El papel de RRHH en la promoción de la igualdad salarial

El papel de RRHH en la promoción de la igualdad salarial

El debate sobre la igualdad salarial no es nuevo, pero la urgencia sí ha aumentado. Con la directiva europea sobre transparencia salarial que entrará en vigor en 2026 y un papel reforzado para el comité de empresa, la igualdad salarial vuelve a estar firmemente en la agenda de RRHH. Para muchas organizaciones, esto no es solo una obligación jurídica, sino también un componente fundamental de un buen empleador. Sin embargo, las investigaciones muestran que las diferencias salariales entre empleados que realizan trabajo equivalente todavía existen. La pregunta ya no es si RRHH tiene un papel en esto, sino cómo abordar y prevenir proactivamente estas diferencias como profesional de RRHH. Porque seamos honestos: una estructura de remuneración justa no es un nice-to-have, sino un factor crucial en el compromiso, la retención y la cultura organizacional.
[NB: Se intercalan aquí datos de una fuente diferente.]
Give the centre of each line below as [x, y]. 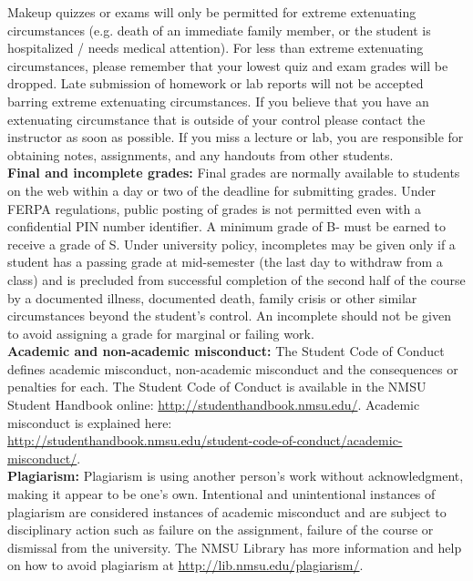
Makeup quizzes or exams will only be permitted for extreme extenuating [212, 12]
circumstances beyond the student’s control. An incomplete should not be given [229, 316]
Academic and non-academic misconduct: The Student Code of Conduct [226, 351]
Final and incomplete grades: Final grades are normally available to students [234, 173]
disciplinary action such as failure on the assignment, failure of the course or [221, 530]
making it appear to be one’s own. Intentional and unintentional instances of [221, 494]
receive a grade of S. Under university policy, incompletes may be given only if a [231, 244]
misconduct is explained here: [90, 422]
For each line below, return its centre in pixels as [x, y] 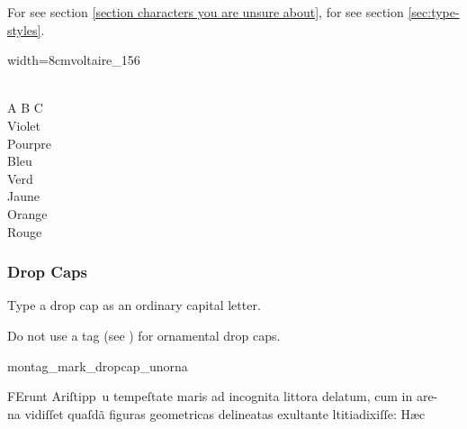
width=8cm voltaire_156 [74, 60]
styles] [24, 29]
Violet [24, 125]
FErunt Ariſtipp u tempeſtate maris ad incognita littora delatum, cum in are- [223, 396]
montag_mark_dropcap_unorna [98, 365]
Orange [27, 213]
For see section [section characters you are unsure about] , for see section [206, 12]
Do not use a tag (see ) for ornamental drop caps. [144, 335]
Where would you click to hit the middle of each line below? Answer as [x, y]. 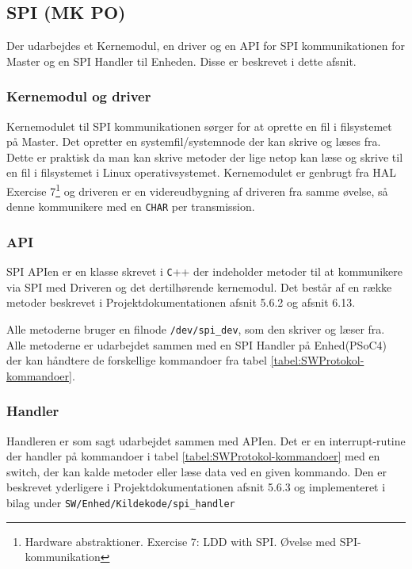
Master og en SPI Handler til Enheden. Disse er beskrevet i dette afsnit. [181, 61]
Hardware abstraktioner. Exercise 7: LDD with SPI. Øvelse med [181, 541]
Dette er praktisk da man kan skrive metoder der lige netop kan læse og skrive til [205, 157]
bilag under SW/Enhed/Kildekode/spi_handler [121, 502]
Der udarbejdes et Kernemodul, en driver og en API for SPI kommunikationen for [206, 46]
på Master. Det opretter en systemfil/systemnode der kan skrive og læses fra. [194, 141]
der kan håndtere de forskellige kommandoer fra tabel [137, 360]
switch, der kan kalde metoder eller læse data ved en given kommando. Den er [196, 471]
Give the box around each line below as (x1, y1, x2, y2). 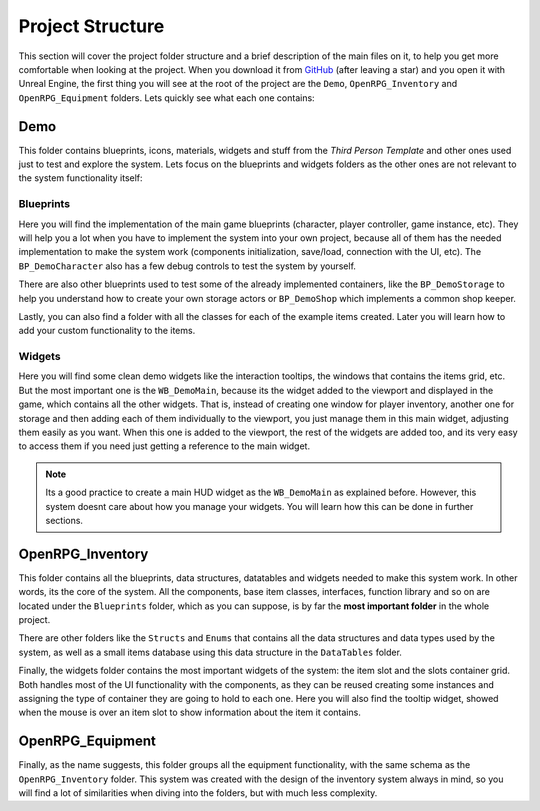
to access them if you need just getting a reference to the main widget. (18, 440, 310, 452)
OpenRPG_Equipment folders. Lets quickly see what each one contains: (18, 91, 315, 104)
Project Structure (18, 15, 165, 37)
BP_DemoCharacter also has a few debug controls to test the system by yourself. (18, 260, 357, 272)
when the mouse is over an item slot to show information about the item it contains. (18, 706, 362, 719)
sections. (45, 514, 84, 526)
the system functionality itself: (18, 172, 144, 184)
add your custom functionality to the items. (18, 325, 196, 337)
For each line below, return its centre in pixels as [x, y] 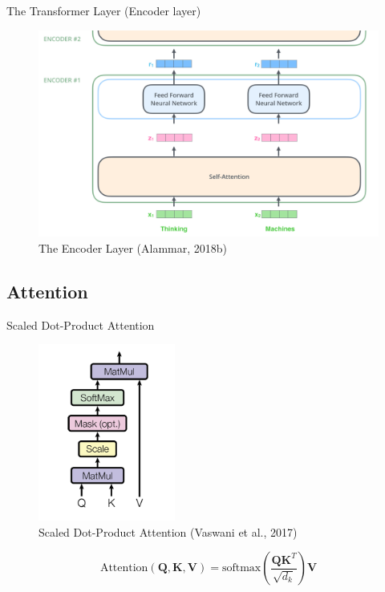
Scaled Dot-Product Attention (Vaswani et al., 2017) [168, 531]
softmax [241, 568]
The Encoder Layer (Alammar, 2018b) [133, 247]
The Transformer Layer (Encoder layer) [104, 10]

¿Qué significa realmente la igualdad salarial? la igualdad salarial por trabajo igual o de igual valor suena simple, pero en la práctica es más complejo de lo que parece. significa que los empleados que realizan trabajo de igual valor también deben ser remunerados por igual, independientemente del género, edad, origen u otros motivos de discriminación. no se trata solo del mismo nivel de función. también las funciones que son diferentes, pero tienen un peso comparable en términos de responsabilidades, competencias e impacto, caen bajo este principio. un especialista técnico y un project manager senior pueden realizar trabajo equivalente, aunque sus tareas sean totalmente diferentes. la esencia está en la valoración objetiva. ¿qué vale el trabajo para la organización? ¿qué conocimientos, habilidades y responsabilidades requiere? ¿Y cómo se relaciona con otras funciones? estas preguntas forman la base de un sistema de remuneración justo.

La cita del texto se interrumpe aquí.